Q: Bloqueio de coluna

A lise ou homogeneização celular A-1 não é suficiente

---- Reduza o uso de amostra, aumente a quantidade de tampão de lise, aumente a homogeneização e o tempo de lise.

A-2 Quantidade de amostra é muito grande

---- Reduza a quantidade de amostra usada ou aumente a quantidade de tampão de lise.

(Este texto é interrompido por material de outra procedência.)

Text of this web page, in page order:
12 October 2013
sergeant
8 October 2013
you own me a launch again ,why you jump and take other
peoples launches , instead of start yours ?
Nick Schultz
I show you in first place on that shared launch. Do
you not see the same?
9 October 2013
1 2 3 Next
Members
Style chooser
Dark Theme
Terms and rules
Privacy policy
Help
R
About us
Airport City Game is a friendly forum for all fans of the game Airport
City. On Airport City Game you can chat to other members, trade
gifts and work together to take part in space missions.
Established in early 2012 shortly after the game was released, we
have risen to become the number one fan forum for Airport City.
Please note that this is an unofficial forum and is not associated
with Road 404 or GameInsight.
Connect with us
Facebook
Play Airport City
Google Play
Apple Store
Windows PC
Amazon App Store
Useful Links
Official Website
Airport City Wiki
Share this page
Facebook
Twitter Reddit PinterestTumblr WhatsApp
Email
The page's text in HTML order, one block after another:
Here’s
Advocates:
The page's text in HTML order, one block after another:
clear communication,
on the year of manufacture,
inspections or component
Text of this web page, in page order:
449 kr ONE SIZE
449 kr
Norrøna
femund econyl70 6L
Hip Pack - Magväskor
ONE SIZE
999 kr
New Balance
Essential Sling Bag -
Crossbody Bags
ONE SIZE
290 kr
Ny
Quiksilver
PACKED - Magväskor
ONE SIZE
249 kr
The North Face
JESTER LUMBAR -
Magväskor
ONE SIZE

Q: Baixo rendimento de RNA

A-1 Lise celular insuficiente ou homogeneização

---- Reduza o uso de amostra, aumente a quantidade de tampão de lise, aumente a homogeneização e o tempo de lise.

A-2 Quantidade de amostra é muito grande

---- Consulte a capacidade máxima de processamento.

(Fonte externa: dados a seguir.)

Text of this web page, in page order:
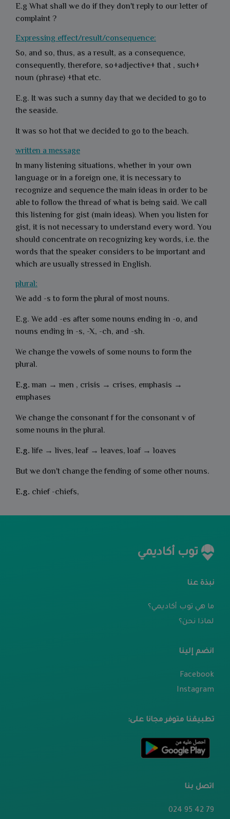
E.g What shall we do if they don't reply to our letter of
complaint ?
Expressing effect/result/consequence:
So, and so, thus, as a result, as a consequence,
consequently, therefore, so+adjective+ that , such+
noun (phrase) +that etc.
E.g. It was such a sunny day that we decided to go to
the seaside.
It was so hot that we decided to go to the beach.
written a message
In many listening situations, whether in your own
language or in a foreign one, it is necessary to
recognize and sequence the main ideas in order to be
able to follow the thread of what is being said. We call
this listening for gist (main ideas). When you listen for
gist, it is not necessary to understand every word. You
should concentrate on recognizing key words, i.e. the
words that the speaker considers to be important and
which are usually stressed in English.
plural:
We add -s to form the plural of most nouns.
E.g. We add -es after some nouns ending in -o, and
nouns ending in -s, -X, -ch, and -sh.
We change the vowels of some nouns to form the
plural.
E.g.man → men , crisis → crises, emphasis →
emphases
We change the consonant f for the consonant v of
some nouns in theplural.
E.g.life → lives, leaf → leaves, loaf → loaves
But we don't change the fending of some other nouns.
E.g. chief -chiefs,
توب أكاديمي
نبذة عنا
ما هي توب أكاديمي؟
لماذا نحن؟
انضم إلينا
Facebook
Instagram
تطبيقنا متوفر مجانا على:
اتصل بنا
79 42 95 024
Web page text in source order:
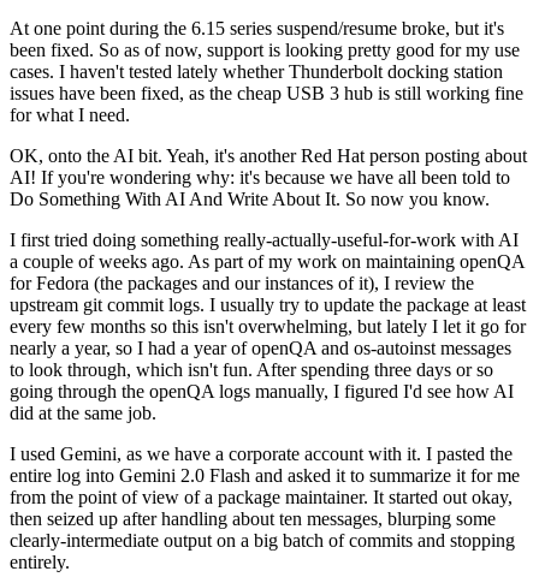
At one point during the 6.15 series suspend/resume broke, but it's
been fixed. So as of now, support is looking pretty good for my use
cases. I haven't tested lately whether Thunderbolt docking station
issues have been fixed, as the cheap USB 3 hub is still working fine
for what I need.
OK, onto the AI bit. Yeah, it's another Red Hat person posting about
AI! If you're wondering why: it's because we have all been told to
Do Something With AI And Write About It. So now you know.
I first tried doing something really-actually-useful-for-work with AI
a couple of weeks ago. As part of my work on maintaining openQA
for Fedora (the packages and our instances of it), I review the
upstream git commit logs. I usually try to update the package at least
every few months so this isn't overwhelming, but lately I let it go for
nearly a year, so I had a year of openQA and os-autoinst messages
to look through, which isn't fun. After spending three days or so
going through the openQA logs manually, I figured I'd see how AI
did at the same job.
I used Gemini, as we have a corporate account with it. I pasted the
entire log into Gemini 2.0 Flash and asked it to summarize it for me
from the point of view of a package maintainer. It started out okay,
then seized up after handling about ten messages, blurping some
clearly-intermediate output on a big batch of commits and stopping
entirely.

O RNA A-3 não é eluído completamente da coluna

---- Depois de adicionar água sem RNase, deixe agir por alguns minutos antes de centrifugar.

Etanol A-4 no eluente

---- Após o enxágue, centrifugue novamente e remova o tampão de lavagem tanto quanto possível.

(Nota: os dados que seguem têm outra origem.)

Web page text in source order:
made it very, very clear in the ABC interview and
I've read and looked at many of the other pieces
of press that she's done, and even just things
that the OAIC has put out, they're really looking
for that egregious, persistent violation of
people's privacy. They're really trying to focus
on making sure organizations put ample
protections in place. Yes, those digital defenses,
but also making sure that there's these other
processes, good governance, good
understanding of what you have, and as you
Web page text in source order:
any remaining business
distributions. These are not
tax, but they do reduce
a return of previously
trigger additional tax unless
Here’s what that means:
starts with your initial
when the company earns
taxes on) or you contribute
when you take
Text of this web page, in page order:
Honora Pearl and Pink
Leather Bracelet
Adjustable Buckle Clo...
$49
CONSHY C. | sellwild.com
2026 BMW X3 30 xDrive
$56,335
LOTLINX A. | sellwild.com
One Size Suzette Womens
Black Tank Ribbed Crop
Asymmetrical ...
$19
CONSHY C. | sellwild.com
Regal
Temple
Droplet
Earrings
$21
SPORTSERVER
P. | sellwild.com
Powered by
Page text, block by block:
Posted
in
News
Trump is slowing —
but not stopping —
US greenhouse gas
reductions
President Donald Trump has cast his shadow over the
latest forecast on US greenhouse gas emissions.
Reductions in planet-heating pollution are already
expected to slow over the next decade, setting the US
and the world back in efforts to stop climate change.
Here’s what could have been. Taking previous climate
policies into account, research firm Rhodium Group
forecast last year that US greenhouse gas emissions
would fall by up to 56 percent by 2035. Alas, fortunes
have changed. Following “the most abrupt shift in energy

O meio de cultura de células A-5 não foi completamente removido

---- Ao coletar células, certifique-se de remover o meio de cultura tanto quanto possível.

A-6 As células armazenadas no RNAstore não são centrifugadas de forma eficaz

---- A densidade de RNAstore é maior do que a média do meio de cultura de células; portanto, a força centrífuga deve ser aumentada. Sugere-se centrifugar a 3000x g.

A-7 Baixo conteúdo de RNA e abundância na amostra

---- Use uma amostra positiva para determinar se o baixo rendimento é causado pela amostra.

Q: degradação de RNA

A-1 O material não é novo

---- Os tecidos frescos devem ser armazenados em nitrogênio líquido imediatamente ou colocados imediatamente no reagente RNAstore para garantir o efeito de extração.

A-2 Quantidade de amostra é muito grande

---- Reduza a quantidade de amostra.

Contaminação de A-3 RNasen

---- Embora o tampão fornecido no kit não contenha RNase, é fácil contaminar RNase durante o processo de extração e deve ser manuseado com cuidado.

Poluição por eletroforese A-4

---- Substitua o tampão de eletroforese e certifique-se de que os consumíveis e o tampão de carregamento estejam livres de contaminação por RNase.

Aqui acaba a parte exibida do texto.